原先许清婉有一条帕子,和许清如那条同色,唯一不同的是帕脚绣了一个“婉”,而许清如的是“如”。

前段时间这条帕子被许清如借来包草药,结果在土地庙遇到一个身受重伤的少年,她当时救人心切,也没注意,用了许清婉的那条帕子给少年敷药,后来许清婉问起她才发现貌似自己犯了个大忌。

古代有所谓“男女七岁不同席”的约俗,大晋女皇当政,男女大防没有那么夸张,但那条帕子上有许清婉的闺名,而她居然粗心地将妹妹的帕子留在了少年那里。

她不是没想过去土地庙蹲一蹲将妹妹的帕子拿回来,但一看少年就不是这里的人,甚至可能都不是江宁郡人,她连人家姓甚名谁都不知,如何追回帕子。

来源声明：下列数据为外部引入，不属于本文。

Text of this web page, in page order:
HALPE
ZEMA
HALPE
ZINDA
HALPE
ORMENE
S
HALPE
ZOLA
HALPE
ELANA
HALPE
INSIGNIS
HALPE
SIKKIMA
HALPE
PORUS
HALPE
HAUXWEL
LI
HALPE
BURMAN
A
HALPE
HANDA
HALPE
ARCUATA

她只希望那少年看在她救命之恩的份上,勿拿着帕子多生事。

许清婉并不知她的阿姐无意中把她卖了,她只当阿姐把帕子丢了,丢了便丢了,反正那天帕子用了好久,洗得都脱浆了,于是她光明正大地缠着许清如重新给她做一条,理直气壮地就提条件,“阿婉不要绣婉了,要小羊。”

许清婉属羊,这个要求也说得过去,但是别看许清如帮着江柔想针法和花样想得头头是道,她的绣工也就是个十字绣的水平,还小羊,她连羊角都绣不出来。

“阿姐~”许清婉扯着她的袖口,拉长了尾调撒娇。

“行行行,绣绣绣。”许清如无奈地笑着答应,大不了就十字绣,谁让她理亏呢。

长安太极宫勤政殿。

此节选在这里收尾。